A flush crept up through Sherbrand's tanning:

"I have told her. It wasn't pleasant. But she--likes me enough to overlook it. She--seems to think I should never fail in that way! I hope to God I never shall!" The old boyish terror of inherited weakness cropped up in the tone of the man grown. "It would be horrible to suspect the bacillus of slackness lurking in my blood! If there is--the sooner I get scrapped, the better for her and for me!"

"Well, you've chosen the--kind of career that is going to use up a good many men pretty quickly." Franky was warming more and more to this big blond, candid cousin. "Not that I think there's much of the slacker about you. Few chaps more fit and nervy--that is, going by looks, you know! But if the Kaiser's Flying Men can shoot on the wing as well as they brag they can"--his brown eyes were watchful for a change in the other's face--"then----"

"Then I tumble out of my sky, a dead bird!" said Sherbrand, squaring his broad shoulders, "and someone luckier fills my place!"

"Thumbs up! Ten to one you'd come down with a broken wing or so." There was something that touched Franky's latent quality of imagination in the fellow's queer way of saying "my sky." "This cousin of mine is a handsome fellow," he said to himself, "and a plucky one. And--by the Great Brass Hat!--now I come to think of it--the livin' image of old Sir Roger Sherbrand--his and my great-grandfather--goin' by the portrait in the gallery at Whins."

"So you're firm on joinin' the Flying Corps..." he went on, feeling for the moustache which had been reduced to Regulation toothbrush size. "Good egg You! Wish you all the sporting chances----"

"And better luck," said Sherbrand drily, "with Bird of War No. II. than I had with No. I.!"

"You're building a new 'plane?" The brown eyes were alight with interest.

"Rather! Come and have a look at her one day."
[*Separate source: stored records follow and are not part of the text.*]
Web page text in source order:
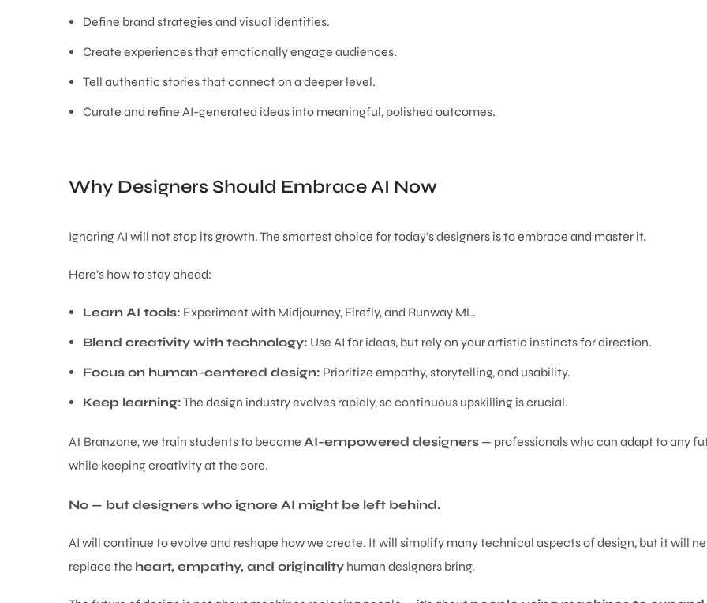
Define brand strategies and visual identities.
Create experiences that emotionally engage audiences.
Tell authentic stories that connect on a deeper level.
Curate and refine AI-generated ideas into meaningful, polished outcomes.
Why Designers Should Embrace AI Now
Ignoring AI will not stop its growth. The smartest choice for today’s designers is to embrace and master it.
Here’s how to stay ahead:
Learn AI tools: Experiment with Midjourney, Firefly, and Runway ML.
Blend creativity with technology: Use AI for ideas, but rely on your artistic instincts for direction.
Focus on human-centered design: Prioritize empathy, storytelling, and usability.
Keep learning:The design industry evolves rapidly, so continuous upskilling is crucial.
At Branzone, we train students to become AI-empowered designers — professionals who can adapt to any
while keeping creativity at the core.
No — but designers who ignore AI might be left behind.
AI will continue to evolve and reshape how we create. It will simplify many technical aspects of design, but it will
replace the heart, empathy, and originality human designers bring.

"Like a shot, if only I'd time! Did she tot to a hatful of money?"

"Something under L700. L500 of that goes for the new 'Gnome' engine. You see that German--" Sherbrand broke off.

"I remember! Pretty rough on you, that North Sea crossin' business. Must have been an awful loss. Look here!" Franky reddened again and began to flounder. "Could I--couldn't I--help with the boodle? Got L700 lying by idle. Frightfully glad if you'd let me chip in!--just in a cousinly sort o' way!"

"I am much obliged to you, Lord Norwater."

Confound the fellow! how he froze at the least hint of patronage. He went on, holding his head high:

"You are very kind, but I am not poor, unless as poverty is understood by people of your world. Apart from what my profession brings me I have something in the way of income. My mother's brother left me a sum of money that brings in yearly over L200." He went on as Franky regarded with unaffected interest the man who wasn't poor on two hundred _per annum_: "The principal--I suppose it tots up to L6,000--I shall naturally settle on my wife."

He warmed and brightened with the utterance of the word. His cold eyes grew soft and his brows smoothed pleasantly. He said with a glowing pride, and a kind of brave shyness that a woman who loved him would have adored:

"I have said nothing yet to Miss Saxham about my hopes of a Commission--I suppose for fear of not pulling the thing off. But the moment it comes along I shall persuade her to marry me. We'll be man and wife before I fly for the Front."